The test method can correctly identify test items (both chemicals and mixtures) inducing serious eye damage as well as those not requiring classification for eye irritation or serious eye damage, as defined by the United Nations (UN) Globally Harmonized System of Classification and Labelling of Items (GHS) and EU Classification, Labelling and Packaging (CLP) of chemicals (Regulation (EC) No 1272/2008), and it was therefore endorsed as scientifically valid for both purposes. Test items inducing serious eye damage are classified as UN GHS and EU CLP Category 1. Items not classified for eye irritation or serious eye damage are defined as those that do not meet the requirements for classification as UN GHS/EU CLP Category 1 or 2 (2A or 2B), i.e. they are referred to as UN GHS/EU CLP No Category.

Method

The undiluted test item was applied for 10 minutes followed by an incubation period of 120 minutes. Negative and positive control items were tested concurrently. The two endpoints, decreased light transmission through the cornea (opacity) and increased passage of sodium fluorescein dye through the cornea (permeability) were combined in an empirically derived formula to generate an In Vitro Irritancy Score (IVIS). 

Data Interpretation

The test item is classified according to the prediction model as follows:

IVIS	UN GHS	EU CLP (Regulation (EC) No 1272/2008)
≤ 3	No Category	Not classified for irritation
>3; ≤ 55	No prediction can be made	No prediction can be made
> 55	Category 1	Category 1 H318: Causes serious eye damage

 

Results

The In Vitro irritancy scores are summarized as follows:

Treatment	In Vitro Irritancy Score
Test Item	0.4
Negative Control	2.4
Positive Control	59.8

 

Conclusion

No category. Not requiring classification to UN GHS or EU CLP.

Endpoint conclusion

Endpoint conclusion:

no adverse effect observed (not irritating)

Respiratory irritation

Endpoint conclusion

Endpoint conclusion:

no study available

Additional information

Justification for classification or non-classification

In the 1976 Levenstein study, Dihexyl fumarate was applied neat to abraded rabbit skin for 24 hr under occlusion which produced erythema lasting 24 hr.

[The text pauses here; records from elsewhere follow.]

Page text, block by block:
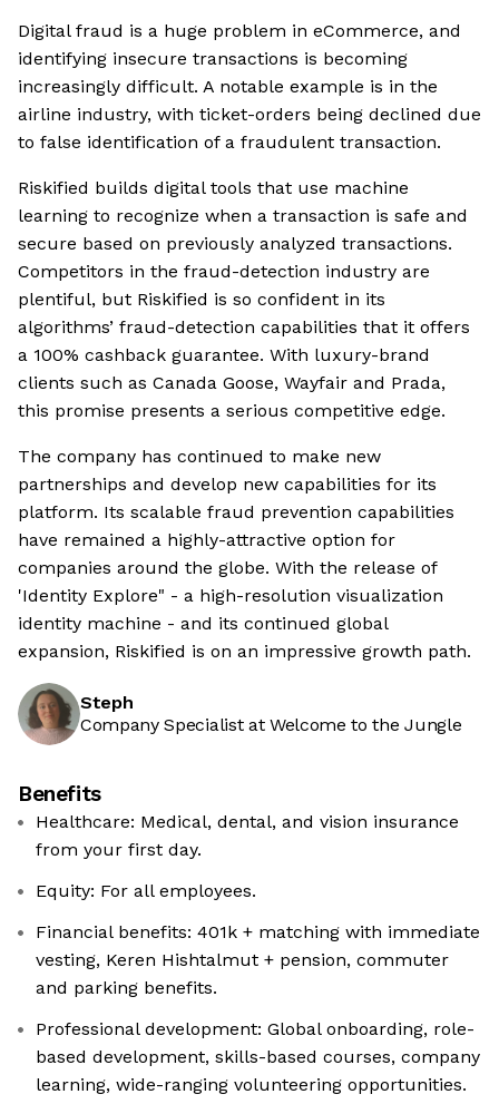
Digital fraud is a huge problem in eCommerce, and
identifying insecure transactions is becoming
increasingly difficult. A notable example is in the
airline industry, with ticket-orders being declined due
to false identification of a fraudulent transaction.
Riskified builds digital tools that use machine
learning to recognize when a transaction is safe and
secure based on previously analyzed transactions.
Competitors in the fraud-detection industry are
plentiful, but Riskified is so confident in its
algorithms’ fraud-detection capabilities that it offers
a 100% cashback guarantee. With luxury-brand
clients such as Canada Goose, Wayfair and Prada,
this promise presents a serious competitive edge.
The company has continued to make new
partnerships and develop new capabilities for its
platform. Its scalable fraud prevention capabilities
have remained a highly-attractive option for
companies around the globe. With the release of
'Identity Explore" - a high-resolution visualization
identity machine - and its continued global
expansion, Riskified is on an impressive growth path.
Steph
Company Specialist at Welcome to the Jungle
Benefits
Healthcare: Medical, dental, and vision insurance
from your first day.
Equity: For all employees.
Financial benefits: 401k + matching with immediate
vesting, Keren Hishtalmut + pension, commuter
and parking benefits.
Professional development: Global onboarding, role-
based development, skills-based courses, company
learning, wide-ranging volunteering opportunities.

Furthermore, in the 1976 Epstein study, the compound was assessed in a human patch test. It produced no irritation after a 48-hr closed-patch test on human subjects at 4% in petrolatum.

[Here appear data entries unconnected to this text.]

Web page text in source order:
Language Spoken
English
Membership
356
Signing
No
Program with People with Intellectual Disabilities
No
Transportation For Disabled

As such it was determined that the substance should not be classified for skin irritation/corrosion.

In the Bovine Corneal Opacity and Permeability study,  the response to the test item was lower than the negative control, and therefore it was determined that the test item did not require classification in accordance with both UN GHS and EU CLP.